Home » Statistics with R » Variance and standard deviation in R

# Variance and standard deviation in R

## Variance in R with the var function

The variance, denoted by S^2_n, or \sigma^2_n is the arithmetic mean of the square deviations of the values of the variable respect to its mean. This is,

S^2_n = \frac{1}{n - 1} \sum_{i = 1}^{n} (x_i - \bar{x})^2,

being n the number of observations and \bar{x} the mean of the variable.

The denominator n-1 is used to give an unbiased estimator of the variance for i.i.d. observations.

The variance is always positive and greater values will indicate higher dispersion.

When using R, we can make use of the var function to calculate the variance of a variable. Considering the following sample vector you can calculate its variance with the function:

# Sample vector
x <- c(10, 25, 12, 18, 5, 16, 14, 20)

# Variance
var(x) # 38.57143

Note that the function provides an argument named na.rm that can be set to TRUE to remove missing values.

## Standard deviation in R with the sd function

The standard deviation is the positive square root of the variance, this is, S_n = \sqrt{S^2_n}. The standard deviation is more used in Statistics than the variance, as it is expressed in the same units as the variable, while the variance is expressed in square units.

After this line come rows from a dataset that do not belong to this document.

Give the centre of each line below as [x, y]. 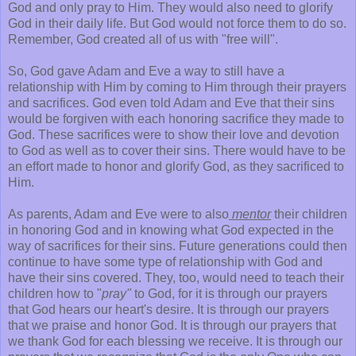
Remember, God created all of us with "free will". [143, 39]
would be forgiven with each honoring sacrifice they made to [176, 118]
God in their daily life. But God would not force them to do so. [177, 23]
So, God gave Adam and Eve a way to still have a [146, 71]
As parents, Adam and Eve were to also [118, 214]
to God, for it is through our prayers [229, 293]
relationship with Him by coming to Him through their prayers [177, 87]
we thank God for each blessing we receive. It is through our [175, 341]
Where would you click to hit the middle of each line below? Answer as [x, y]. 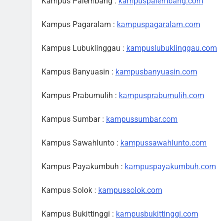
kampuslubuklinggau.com [172, 48]
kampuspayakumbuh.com [170, 166]
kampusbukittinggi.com [157, 214]
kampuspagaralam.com [159, 24]
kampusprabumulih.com [162, 95]
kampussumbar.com [142, 119]
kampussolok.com [130, 190]
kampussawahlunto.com [164, 143]

In R, the standard deviation can be calculated making use of the sd function, as shown below:

# Sample vector
x <- c(10, 25, 12, 18, 5, 16, 14, 20)

# Standard deviation
sd(x) # 6.21059

# Equivalent to:
sqrt(var(x)) # 6.21059

Similarly, we can calculate the variance as the square of the standard deviation:

# Sample vector
x <- c(10, 25, 12, 18, 5, 16, 14, 20)

# Variance
sd(x) ^ 2 # 38.57143

The sd function also provides the na.rm argument, that can be set to TRUE if the input vector contains any NA value. Otherwise, the output of the function will be an NA.